Step one: get naked
Virgen Maria is 1000 years old, or at least, that’s what she tells me. The digital sex artist, also known by her real name Maria Forque, is somewhat of an online enigma, a fearless multi-hyphenate who’s tried her hand at endless creative pursuits, whether it is producing hyper-sexual photographs with her friend and long-term collaborator, the surrealist photographer Filip Custic, modelling for her boyfriend’s conceptual fashion brand Chromosome Residence or mixing a gabber set naked atop a pair of DJ decks, one thing is for certain: Virgen Maria is here and she is ready to blex you – that is, bless your sex.
A name synonymous with the Spanish underground circuit, Forque’s aesthetic – a transgressive blend of explicit sexbot and hentai futurism – brings together a holy trinity of music, spirituality and sex. In all of this, her naked body becomes a divine vessel of sorts: a tool for self-acceptance, sorcery and rebellion against social norms, presented through a series of meditative music videos and techno-inflected tracks that she refers to as electronic dance meditation (EDM).
“Society forces us to define our gender by our bodies and then judges us accordingly,” she tells me over the phone. “Being naked makes me feel empowered. Growing up, I had a lot of problems accepting my body, but one day I thought “fuck it”. I want to transmit the idea that being naked and having sex is life at its most pure.”
But not everyone is on the same page. This year alone has seen the Madrid-based artist’s Instagram page blocked “four, maybe five times” (she’s lost count). It’s a touchy subject and the source of much self-reflection for the young creator who has had to restart her 50k online following from scratch each time. Her most recent Insta-scare saw Forque reevaluate her online presence from largely conceptual, objects d’art to more of a “basic fitness girl” with her posts consisting primarily of motivational selfies and videos of her preparing pole dancing routines for her upcoming live shows. "I think sport is essential for your spiritual balance,” she says.

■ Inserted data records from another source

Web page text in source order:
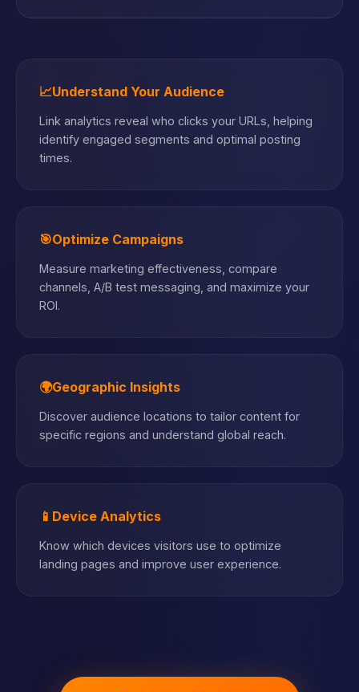
📈Understand Your Audience
Link analytics reveal who clicks your URLs, helping
identify engaged segments and optimal posting
times.
🎯Optimize Campaigns
Measure marketing effectiveness, compare
channels, A/B test messaging, and maximize your
ROI.
🌍Geographic Insights
Discover audience locations to tailor content for
specific regions and understand global reach.
📱 Device Analytics
Know which devices visitors use to optimize
landing pages and improve user experience.

While some people see this as a move away from Forque’s artistic roots, the artist maintains that she is very much present (and naked) in her live shows, away from the censorous eyes of the Internet. “Instagram has a lot of conservative thinking,” she says. “It has its rules and if you don’t follow them, they shut you down. Like, you can’t show a naked body even if it’s censored, apparently. I’m trying to do something good and they’re putting me inside a virtual jail.”
Being “too hot” for Instagram isn’t your average problem, and yet speaking to Maria is strangely relatable, like confiding in that uber-sexy, sorceress sister you never thought you had (or needed). We asked the Spanish artist on what advice she’d give us to feel more comfortable in our own skin.
“A very sexual woman is a very powerful woman. Even though I am heterosexual, I’ve always loved the way a woman’s body looks, with its curves – everything is very round and juicy. Being naked makes me feel empowered so I want women to embrace their sexuality so that it’s bursting out of their pores. As women, we are taught that we have to be pretty or look a certain way. Society teaches us that our body is shameful, but it’s not. Show your body because it’s you.”
Do more yoga
“Yoga came at a moment of my life where I was feeling really low. It is designed especially to heal your body, your mind and your muscles, unlike other cardio-based forms of exercise. A few years ago, I was in a very difficult, turbulent relationship so yoga provided a safe space to be myself. It also makes me a more patient person. For instance, my music has a meditative quality that takes you on an inner, spiritual journey. I call it EDM: electronic dance meditation.”
Try pole dancing
“I’m currently preparing for my live shows and I want to offer pole dancing as part of the experience so that I’m DJing, pole dancing and singing all at once. I know that it has negative associations because of strip clubs, but it’s an acrobatic sport and I’m just unleashing my inner goddess.”
Don’t let social media get to your head
“I try not to live my self-love on social media. Since Instagram blocked me the last time, I’ve reflected a lot on my relationship with social media, and generally, life. Right now, I’m not a visual artist but a musician, and because of this, I don’t want to put too much energy into my Instagram posts. I’m centring my life around what I want to achieve: music, pole dancing and yoga. At the end of the day, it’s all about likes and views but losing my Instagram made me realise how pointless it all is.”
Do what makes you happy
“We are all on a spiritual journey, whether we know it or not. My advice is to do what makes you feel good, regardless of social conventions. If you don’t know what that ‘something’ is then I 100 per cent recommend any form of sport. I was stuck in a spiral of eating disorders, especially anorexia, and it saved me. It’s the essence of life.”